A total of 2,400 native born minors (0-17) and 100 native born adults (18+). Add in the 400 imported caregivers and one gets 2800 children and caregivers needing 2800 'labourers' for support. Subtracting the 100 first term natives, yields 2700 'imported' workers.

Converting these figures into 'per womb' numbers, each artificial womb will generate 25 new colonists, but requires 4 full-time caregivers to raise the children to age 12 and 27 workers to support the colony ... to create a 56 person per womb colony in 20 years. So 31 colonists and an artificial womb will yield 56 colonists in 20 years.

Just for laughs, let's import 32 colonists (16 male workers and 16 female caregivers), no artificial wombs and make babies the old fashioned way (1 per 2 years). In 20 years, each pair of colonists will have had 8 children and 3 grandchildren for a total of 16 imported workers, 16 native born workers, 16 imported caregivers and 16 native-born caregivers and 144 minors ... for a total population of 208! With 96 children under the age of 12 and 32 caregivers, the 3:1 ratio of children per caregiver is better than the 4:1 ratio we used for the artificial womb.

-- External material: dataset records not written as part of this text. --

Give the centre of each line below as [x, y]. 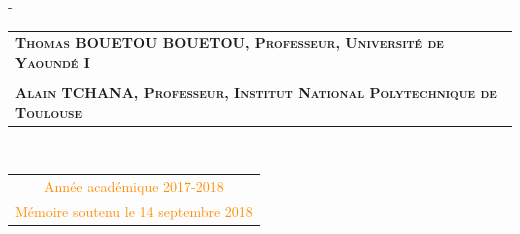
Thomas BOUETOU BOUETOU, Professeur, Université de [229, 42]
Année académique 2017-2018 [134, 186]
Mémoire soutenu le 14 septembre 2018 [134, 210]
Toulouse [49, 111]
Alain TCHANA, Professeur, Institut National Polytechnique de [256, 92]
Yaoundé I [52, 61]
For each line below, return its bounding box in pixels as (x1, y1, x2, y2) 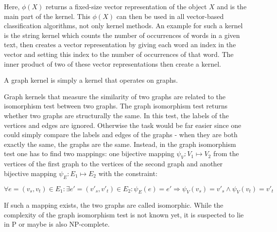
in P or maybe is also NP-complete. (4, 219, 110, 229)
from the (213, 148, 239, 159)
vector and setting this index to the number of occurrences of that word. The (4, 49, 234, 59)
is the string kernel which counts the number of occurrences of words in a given (4, 30, 240, 40)
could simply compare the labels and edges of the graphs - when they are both (4, 129, 238, 140)
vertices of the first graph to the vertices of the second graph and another (4, 159, 223, 169)
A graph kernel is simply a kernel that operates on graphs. (4, 75, 178, 85)
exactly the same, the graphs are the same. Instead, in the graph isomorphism (4, 139, 236, 149)
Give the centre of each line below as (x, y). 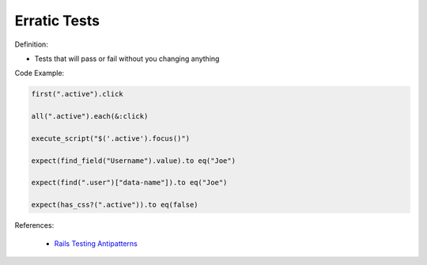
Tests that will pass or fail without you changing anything (127, 59)
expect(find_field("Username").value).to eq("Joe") (134, 161)
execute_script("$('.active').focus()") (110, 138)
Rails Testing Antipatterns (96, 243)
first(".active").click (77, 94)
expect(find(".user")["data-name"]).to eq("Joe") (129, 183)
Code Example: (40, 73)
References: (34, 225)
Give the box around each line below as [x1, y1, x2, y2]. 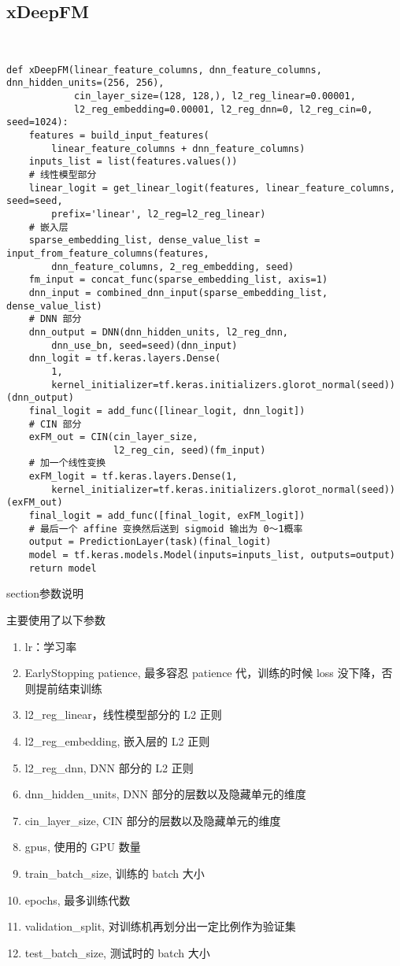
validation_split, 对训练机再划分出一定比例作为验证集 [24, 918, 296, 935]
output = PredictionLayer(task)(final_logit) [28, 536, 272, 548]
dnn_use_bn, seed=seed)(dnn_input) [51, 339, 238, 351]
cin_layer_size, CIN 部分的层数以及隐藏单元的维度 [24, 812, 281, 828]
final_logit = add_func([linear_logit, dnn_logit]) [28, 405, 306, 416]
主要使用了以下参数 [6, 611, 106, 627]
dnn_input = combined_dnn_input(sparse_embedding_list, [28, 287, 328, 298]
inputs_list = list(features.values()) [28, 156, 238, 168]
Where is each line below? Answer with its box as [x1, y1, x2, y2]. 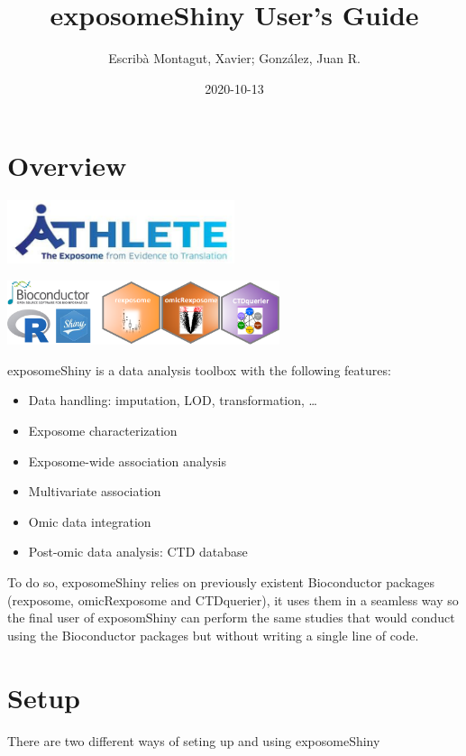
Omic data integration [28, 512, 151, 530]
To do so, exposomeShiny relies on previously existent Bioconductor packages [7, 573, 435, 592]
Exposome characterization [28, 421, 178, 440]
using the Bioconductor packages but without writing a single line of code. [7, 625, 419, 644]
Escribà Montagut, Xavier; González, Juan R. [108, 49, 361, 68]
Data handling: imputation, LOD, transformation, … [28, 391, 317, 410]
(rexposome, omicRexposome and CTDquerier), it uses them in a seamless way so [7, 590, 459, 609]
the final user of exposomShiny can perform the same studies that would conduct [7, 608, 455, 627]

You might want to explore a colony of all native born people with robotic workers and caregivers. Since robots do not sleep, each robot counts as 4 people (160 hour vs 40 hour work week). You might want to try runing the wombs for 37.5 years (50 births) to give more native-born colonists time to grow up and join the workforce.

I hope this helps.
 
Last edited:
Have you read the CJ Cherryh book "40,000 in Gehenna"?

That might have a lot of details you are interested in.

He beat me to that one, a couple of other books that I have read recently which may shed some light and/or give you ideas are Hmmm... Both by David Weber ... "Old Soldiers"
and the Safehold series which starts with "Off Armegeddon Reef"
 
Wow... awesome thread. It has given me some great ideas to go with for a possible adventure, lost colony way out in the dark, devolved/screwed up genetics. Reavers meets the Cleavers meets Earth 2, and the intrepid adventurers home in on the landed colony ship's beacon, a full hundred years after the colony attempt.